Sunday, December 18, 2022

This stupid funk


I honestly have to get myself out of this funk that I’ve been in for the last seven months.  I have been so emotionally damaged since May of this year.  I’ve never had my heart broken like this before.  I have my good days but those are really rare.  I get up every morning and go to work.  I come home to an empty place and you h do nothing.  I try and go do some photography after work but it’s dark half an hour after I leave work.  Winters absolutely suck in Canada.  You have really short days and long nights.  The days are cold and the nights are even colder.  My heart is just charcoal.  It’s essentially dead.  Every date I’ve had was essentially a disaster.  The women online that I meet through the dating sites are total and complete unreliable flakes.

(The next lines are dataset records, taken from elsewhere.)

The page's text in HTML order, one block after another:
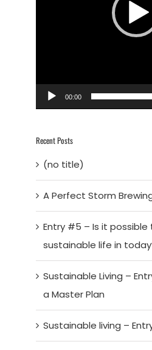
00:00
Recent Posts
(no title)
A Perfect Storm
Entry #5 – Is it possible
sustainable life in
Sustainable Living –
a Master Plan
Sustainable living –
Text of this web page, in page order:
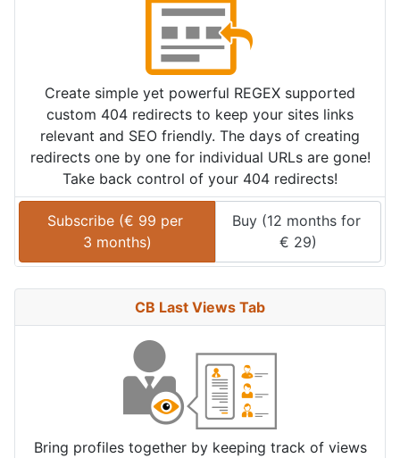
Create simple yet powerful REGEX supported
custom 404 redirects to keep your sites links
relevant and SEO friendly. The days of creating
redirects one by one for individual URLs are gone!
Take back control of your 404 redirects!
Subscribe (€ 99 per
3 months)
Buy (12 months for
€ 29)
CB Last Views Tab
Bring profiles together by keeping track of views
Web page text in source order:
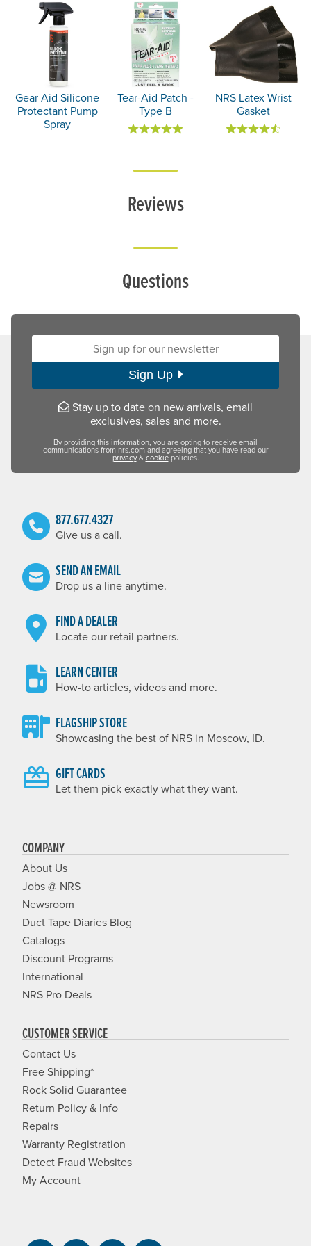
Gear Aid Silicone
Protectant Pump
Spray
Tear-Aid Patch -
Type B
NRS Latex Wrist
Gasket
Reviews
Questions
Sign up for our newsletter:
Sign Up
Stay up to date on new arrivals, email
exclusives, sales and more.
By providing this information, you are opting to receive email
communications from nrs.com and agreeing that you have read our
privacy&cookiepolicies.
877.677.4327
Give us a call.
SEND AN EMAIL
Drop us a line anytime.
FIND A DEALER
Locate our retail partners.
LEARN CENTER
How-to articles, videos and more.
FLAGSHIP STORE
Showcasing the best of NRS in Moscow, ID.
GIFT CARDS
Let them pick exactly what they want.
COMPANY
About Us
Jobs @ NRS
Newsroom
Duct Tape Diaries Blog
Catalogs
Discount Programs
International
NRS Pro Deals
CUSTOMER SERVICE
Contact Us
Free Shipping*
Rock Solid Guarantee
Return Policy & Info
Repairs
Warranty Registration
Detect Fraud Websites
My Account
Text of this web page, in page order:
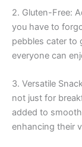
2. Gluten-Free:
you have to
pebbles cater to
everyone can
3. Versatile
not just for
added to
enhancing their

The only things that keep me going now are just 2 or 3 friends that I hang out with regularly, my job and my photography.  I have to find a side gig to pay off my crippling debt that the ex girlfriend left me with.  I now have to pay for the whole rent for the apartment.  I have to pay for all my food.  Internet, phone, car insurance, hydro, rent.  All on me.  I get that I’m an adult and I don’t want to be a parasite on someone, let alone society.  I just feel very alone and isolated.  The thing I miss the most is coming home to someone and going to bed alone.  

In the spring of 2023, I’ll be moving myself to Calgary, Alberta.  I just can’t stay here in Ottawa anymore.  I’m just done.  I’m so bored with the city, with everything.  I’m just going to find a room in a house somewhere and pay my $600 a month.  I literally have no one to rely on.  Just myself.  I know I’m not the only one in this situation.  And I know most people have it worse than myself.

I think, from now on, I’m going to spend the rest of my life alone.  That is quite sad to say at the age of 47.  But the way things are going right now with society, with women who want to act like and be men, it’s just not worth dating anymore.  All you have is miserable single mothers who have unbelievably high standards that for most guys are unattainable.  95% of women now go after the 1% of guys who make $100,000, are over 6 feet tall and whatever else.  I hope things change in the coming months.  I’m 47.  I don’t go to clubs, bars.  I spend the majority of my time alone.  

I need to change my location.  I need to change me.  I need to be in the mountains.  I was there in 2017 for 4 months and I was happy.  Driving and seeing the mountains.  Walking in the mountains and breathing the fresh air.  Taking pictures and videos.  That was the best time of my life.  I have to recapture that.